Speculative Parallel Rejection Sampling in ML-DSA Signing
Speculative Parallel Rejection Sampling in ML-DSA Signing
ML-DSA signing uses the Fiat-Shamir with Aborts construction. The signer picks a random masking vector y, computes a candidate signature, checks norm bounds, and either accepts or discards and retries. The acceptance probability per attempt is roughly 19.6% for ML-DSA-65, meaning the signer needs about 5.1 iterations on average. The distribution is geometric with a real tail - reaching the 99th percentile requires around 21 iterations.
This is a latency problem. Each iteration is fast (50-200us with AVX2-optimized NTT and 4-way Keccak), but the variable number of retries creates unpredictable signing times. For a system budgeting 1ms and hitting a 99th-percentile case at 2.1ms, that’s a missed deadline.
The idea: speculative parallel attempts
Each rejection sampling iteration is independent. Different iterations use different random y values (parameterized by the loop counter kappa in FIPS 204). Nothing prevents running multiple iterations concurrently and taking the first one that succeeds.
With k=8 parallel threads, the probability that at least one succeeds per round is 1-(1-p)^8. For ML-DSA-65 (p=0.196), that’s about 83% per round, giving an expected 1.2 rounds to produce a valid signature. Wall-clock speedup: roughly 4.2x. The tail collapses dramatically - what sequentially required 10+ iterations to reach 89% confidence is achieved in a single parallel round.
The tradeoff is compute: 8 threads x 1.2 rounds = ~9.6 iterations of total work versus ~5.1 sequentially. Throughput drops by about 1.9x. This is a latency-for-throughput trade, worth it when cores are available and signing latency matters.
Implementation
The computation per iteration is small, so thread management overhead matters. Two practical approaches:
In C, OpenMP with a persistent thread pool and active wait policy (OMP_WAIT_POLICY=active) gives near-zero dispatch latency. Threads spin between parallel regions, an atomic flag signals completion, and losers drain out. This is three lines of pragmas on top of existing signing code.
In Rust, rayon’s scoped parallelism with an AtomicBool cancellation flag is the idiomatic choice.

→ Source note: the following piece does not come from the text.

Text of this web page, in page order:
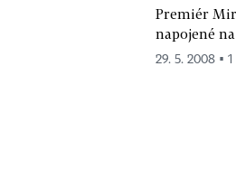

Threads park via futex rather than spinning, adding a few microseconds of wake-up latency – negligible against a 50-200us iteration. No spin-wait thread pool crate currently exists in the Rust ecosystem; a custom one is ~50 lines but rarely justified.
The critical implementation detail: each thread needs its own RNG state and keccak context. Assign non-overlapping kappa ranges (thread 0 gets kappa=0,8,16,…; thread 1 gets kappa=1,9,17,…) to ensure independent randomness without sharing mutable state.
What about SIMD?
SIMD parallelism (AVX2 4-way Keccak, AVX-512 NTT vectorization) is already used within each iteration to accelerate the internal polynomial arithmetic and hashing. It is orthogonal to thread-level parallelism across iterations. The two compose: 8 threads each running AVX2-optimized iterations gives you both fast individual iterations and parallel speculative attempts.
Prior work
The idea of parallel speculative rejection sampling appears in the threshold ML-DSA literature. TOPCOAT (Agrawal et al.) runs theta parallel signing iterations to avoid expensive communication-round restarts. The “Efficient Threshold ML-DSA” paper (NIST 6th PQC Conference, 2025) similarly runs K>1 iterations in parallel per party. Seo and An implemented parallel Dilithium signing on an embedded GPU for autonomous driving, achieving 19.41x speedup on NVIDIA Jetson AGX Xavier using rejection sequence tables and parallel NTT.
For standard (non-threshold) ML-DSA on multi-core CPUs, the approach is straightforward and effective but appears underexplored in the literature. The geometric distribution of signing attempts makes it a natural fit for speculative execution, and modern hardware with 8+ cores and per-core L1/L2 caches eliminates the traditional objections around cache contention.
Summary
The goal of this blog is to describe my next project. The results will be reported shortly, hopefully with the Rust implementation.